At present there is formal support and provision for professions
allied to medicine and in medicine that includes advanced postgraduate
and/ or post-basic training to develop competences for advanced
or specialist practice (at national qualification levels 7 or
higher) in nutrition, which is apparently poorly accessible to
others in the nutrition workforce including voluntarily regulated
nutritionists. We are committed to developing comparable skills
or competency based training in public health nutrition and other
aspects of nutrition that would like to see more provision pertinent
to other sectors in addition to health. We seek partnerships with
employers to secure support and ensure that CPD contributes to
fitness for purpose, fitness for practice and hence registration;
and in due course, for re-registration (and for some professional
occupations at least, re-validation, if that is an outcome from
the reviews of non-medical and medical regulation).
g) There is no evidence of an overarching mechanism
to instil innovation at any level and thus secures rising standards
of performance necessary to tackle the burgeoning problem of obesity
and its concomitants; educate and communicate so as to support
and sustain healthier food and lifestyle choices; contributes
to sustainability (eg reducing food waste and recycling; food
miles) and contributes to social inclusion by aiding access to
education and jobs.
h) We have undertaken an informal mapping exercise
of the contents of degree courses against our forthcoming professional
standards of proficiency [which include many domains common to
the NHS KSFs and similar business and generic skills]. This indicates
a gap between current orthodox delivery that includes a limited
amount of work-based learning (including placements, attachments)
necessary for professional skills development. As we are not a
regulated profession most of our courses are not commissioned.
We wish to work strategically with learning and skills partnerships,
regional development agencies and employers to ensue that what
we call fitness for practice (and hence becoming a registered
professional in nutrition) is also fit for purpose (work).

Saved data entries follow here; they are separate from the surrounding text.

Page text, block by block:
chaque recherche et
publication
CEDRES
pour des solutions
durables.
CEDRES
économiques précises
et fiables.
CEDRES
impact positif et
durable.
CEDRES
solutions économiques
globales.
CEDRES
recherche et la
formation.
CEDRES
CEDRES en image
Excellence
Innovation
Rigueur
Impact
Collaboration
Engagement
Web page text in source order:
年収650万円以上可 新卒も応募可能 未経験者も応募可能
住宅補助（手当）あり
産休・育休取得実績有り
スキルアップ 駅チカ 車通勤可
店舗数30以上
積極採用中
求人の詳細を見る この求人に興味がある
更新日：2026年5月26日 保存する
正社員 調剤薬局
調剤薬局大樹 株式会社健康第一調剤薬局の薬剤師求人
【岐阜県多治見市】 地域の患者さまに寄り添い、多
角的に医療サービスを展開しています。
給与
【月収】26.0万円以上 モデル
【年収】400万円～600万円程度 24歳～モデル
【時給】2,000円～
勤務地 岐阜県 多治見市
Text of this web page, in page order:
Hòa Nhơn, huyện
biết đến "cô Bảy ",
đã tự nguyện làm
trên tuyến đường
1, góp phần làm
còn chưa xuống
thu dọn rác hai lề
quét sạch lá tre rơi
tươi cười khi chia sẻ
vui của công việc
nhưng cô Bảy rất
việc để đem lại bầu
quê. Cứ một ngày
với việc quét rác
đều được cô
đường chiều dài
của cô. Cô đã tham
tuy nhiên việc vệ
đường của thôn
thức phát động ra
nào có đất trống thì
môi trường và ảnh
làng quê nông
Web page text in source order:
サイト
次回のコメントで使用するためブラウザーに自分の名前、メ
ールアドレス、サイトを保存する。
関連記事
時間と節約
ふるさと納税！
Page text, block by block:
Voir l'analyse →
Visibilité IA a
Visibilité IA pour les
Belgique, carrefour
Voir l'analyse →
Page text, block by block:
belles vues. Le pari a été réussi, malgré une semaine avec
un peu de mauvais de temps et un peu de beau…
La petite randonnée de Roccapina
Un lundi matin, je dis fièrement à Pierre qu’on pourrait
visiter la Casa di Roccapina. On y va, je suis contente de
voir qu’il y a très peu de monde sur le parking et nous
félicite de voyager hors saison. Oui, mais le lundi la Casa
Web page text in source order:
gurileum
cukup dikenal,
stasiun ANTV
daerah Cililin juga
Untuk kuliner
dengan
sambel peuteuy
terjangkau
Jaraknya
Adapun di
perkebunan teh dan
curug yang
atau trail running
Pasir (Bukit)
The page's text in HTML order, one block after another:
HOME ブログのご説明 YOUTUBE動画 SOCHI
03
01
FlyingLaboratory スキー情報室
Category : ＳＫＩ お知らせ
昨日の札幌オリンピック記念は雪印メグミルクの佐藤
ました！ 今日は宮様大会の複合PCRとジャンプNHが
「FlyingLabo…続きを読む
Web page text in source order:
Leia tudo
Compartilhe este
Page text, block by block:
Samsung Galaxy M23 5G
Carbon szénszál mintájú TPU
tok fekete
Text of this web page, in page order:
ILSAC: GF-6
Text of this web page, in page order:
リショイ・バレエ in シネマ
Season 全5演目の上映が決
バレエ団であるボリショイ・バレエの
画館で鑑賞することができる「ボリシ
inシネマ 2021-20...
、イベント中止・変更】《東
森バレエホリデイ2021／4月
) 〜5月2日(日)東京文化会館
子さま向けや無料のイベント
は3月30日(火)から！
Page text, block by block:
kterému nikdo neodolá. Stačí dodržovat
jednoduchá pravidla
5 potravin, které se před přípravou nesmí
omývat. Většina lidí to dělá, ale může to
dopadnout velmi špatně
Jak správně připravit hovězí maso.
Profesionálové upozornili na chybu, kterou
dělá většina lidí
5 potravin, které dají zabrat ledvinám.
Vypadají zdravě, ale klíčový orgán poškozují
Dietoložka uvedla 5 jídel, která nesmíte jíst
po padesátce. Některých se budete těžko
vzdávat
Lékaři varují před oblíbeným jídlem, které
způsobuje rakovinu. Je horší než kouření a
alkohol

i) National professional bodies as small as
we are have difficulty in finding avenues and keeping those that
we have patent, so that we can articulate our work with that of
the regional development agencies. We are committed to contributing
to the work of RDAs that lead on areas of common interest such
as the London region (with London Food; and its focus upon Public
Health) and the South West Region (with its Food and Drinks Skills
Network). Our role would include providing professional recognition
that would in turn stimulate and sustain more individuals to be
motivated to embark on and pay for more lifelong learning. This
kind of stimulus is required in order to meet objectives set out
by Lord Leitch (2006) and the Skills for Health Sector skills
agreement.
4. PROPOSED
RECOMMENDATIONS TO
BE INCLUDED
IN THE
COMMITTEE'S
REPORT
a) Nutrition is a cross cutting theme common
to a very wide range of sectors and has the potential to contribute
to the nation's health wellbeing wealth and environmental sustainability.

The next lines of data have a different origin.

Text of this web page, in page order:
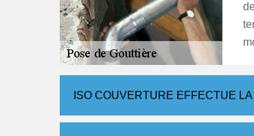
ISO COUVERTURE EFFECTUE
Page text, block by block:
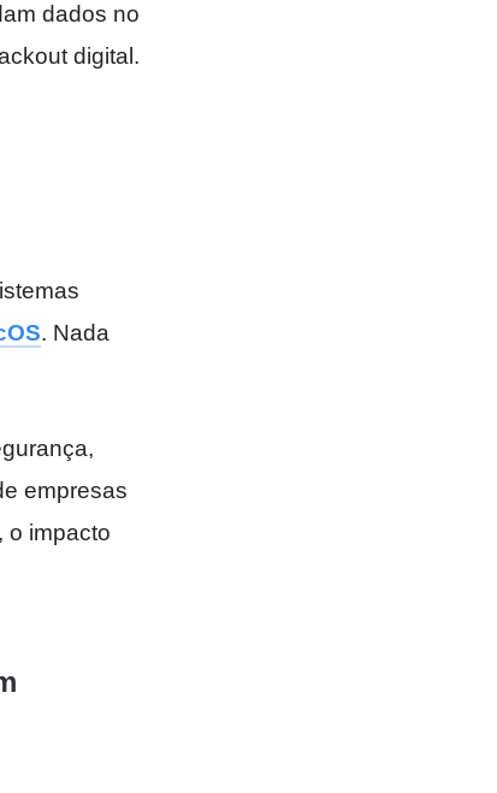
dados no
digital.
. Nada
empresas
o impacto
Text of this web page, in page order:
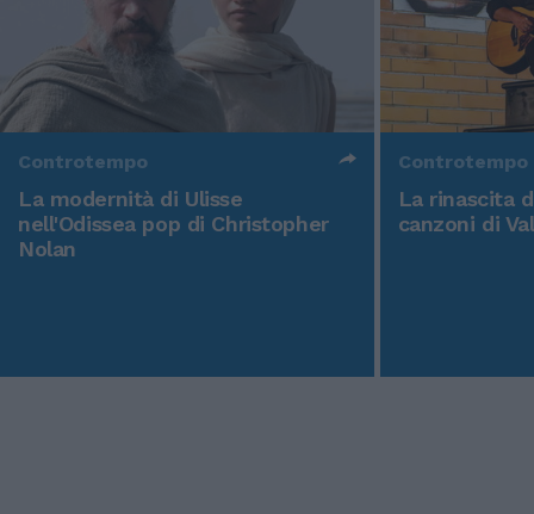
Controtempo
La modernità di Ulisse
nell'Odissea pop di Christopher
Nolan
Controtempo
La rinascita
canzoni di
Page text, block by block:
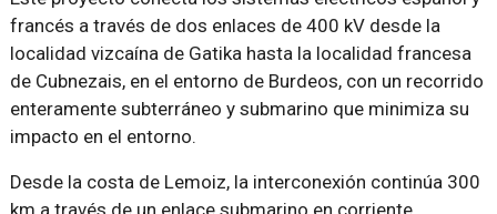
francés a través de dos enlaces de 400 kV desde la
localidad vizcaína de Gatika hasta la localidad francesa
de Cubnezais, en el entorno de Burdeos, con un recorrido
enteramente subterráneo y submarino que minimiza su
impacto en el entorno.
Desde la costa de Lemoiz, la interconexión continúa 300
km a través de un enlace submarino en corriente
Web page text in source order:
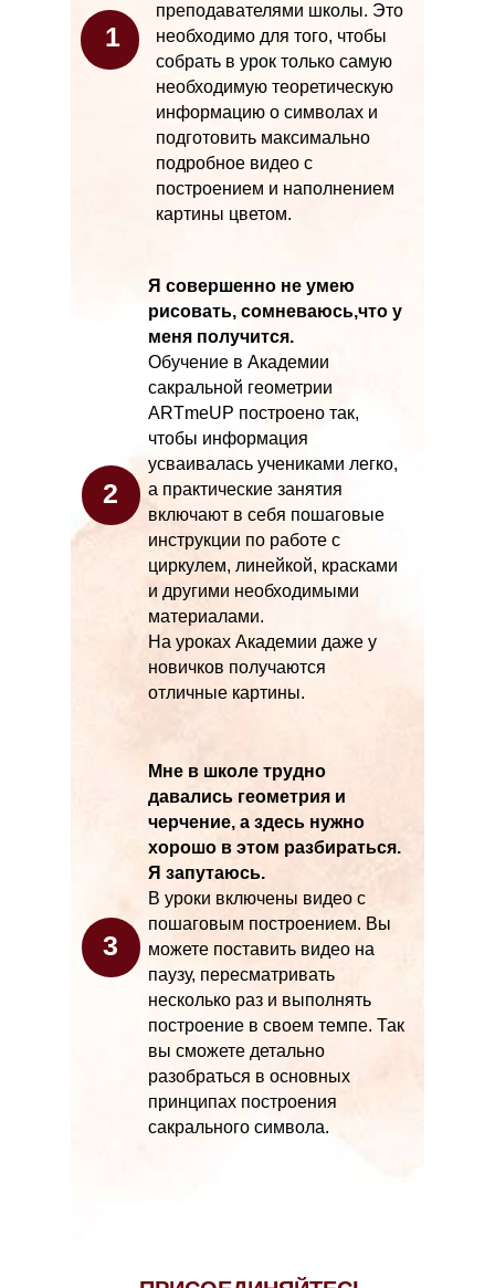
3
преподавателями школы. Это
необходимо для того, чтобы
собрать в урок только самую
необходимую теоретическую
информацию о символах и
подготовить максимально
подробное видео с
построением и наполнением
картины цветом.
Я совершенно не умею
рисовать, сомневаюсь,что у
меня получится.
Обучение в Академии
сакральной геометрии
ARTmeUP построено так,
чтобы информация
усваивалась учениками легко,
а практические занятия
включают в себя пошаговые
инструкции по работе с
циркулем, линейкой, красками
и другими необходимыми
материалами.
На уроках Академии даже у
новичков получаются
отличные картины.
Мне в школе трудно
давались геометрия и
черчение, а здесь нужно
хорошо в этом разбираться.
Я запутаюсь.
В уроки включены видео с
пошаговым построением. Вы
можете поставить видео на
паузу, пересматривать
несколько раз и выполнять
построение в своем темпе. Так
вы сможете детально
разобраться в основных
принципах построения
сакрального символа.
1
2
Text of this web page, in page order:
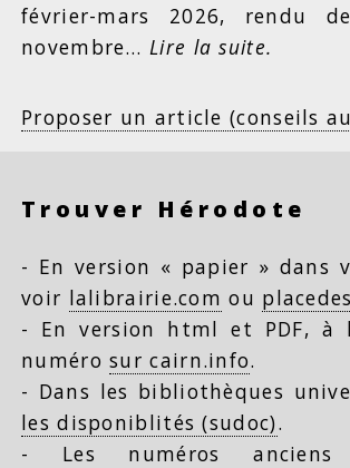
février-mars 2026, rendu
novembre…Lire la suite.
Proposer un article (conseils
Trouver Hérodote
- En version « papier » dans
voir lalibrairie.com ou
- En version html et PDF, à
numérosur cairn.info.
- Dans les bibliothèques
les disponiblités (sudoc).
- Les numéros
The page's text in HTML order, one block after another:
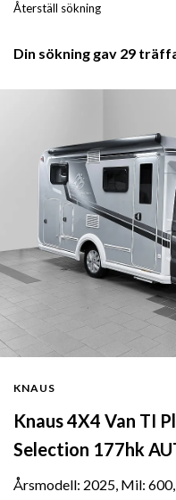
Återställ sökning
Din sökning gav 29
KNAUS
Knaus 4X4 Van TI
Selection 177hk
Årsmodell: 2025, Mil:

It deserves to taken seriously by the SSCs: there is a risk that
it is overlooked in the absence of clear responsibility and accountability
for developing the capacity and capability of the nutrition workforce.
It is recommended that food and nutrition should be highlighted
in the work plans of both the Alliance of Sector Skills Councils
and the UK Commission for Employment and Skills.
b) a nutrition workforce development plan is
required with mechanisms to ensure underpinning knowledge relevant
to developing transformative evidence-based skills to secure the
attributes of flexibility, commitment to quality, and develop
that of innovation.
c) More opportunities are required for training
in the practical application of nutrition skills at basic and
generic levels, in order to raise standards of care and innovation
in food products and systems, and nutrition services, systems
of care and product development and quality assurance.
April 2008
Nutrition Society (2006) Nutrition Capacity in the
United Kingdom: Mapping the "primary" nutrition workforce.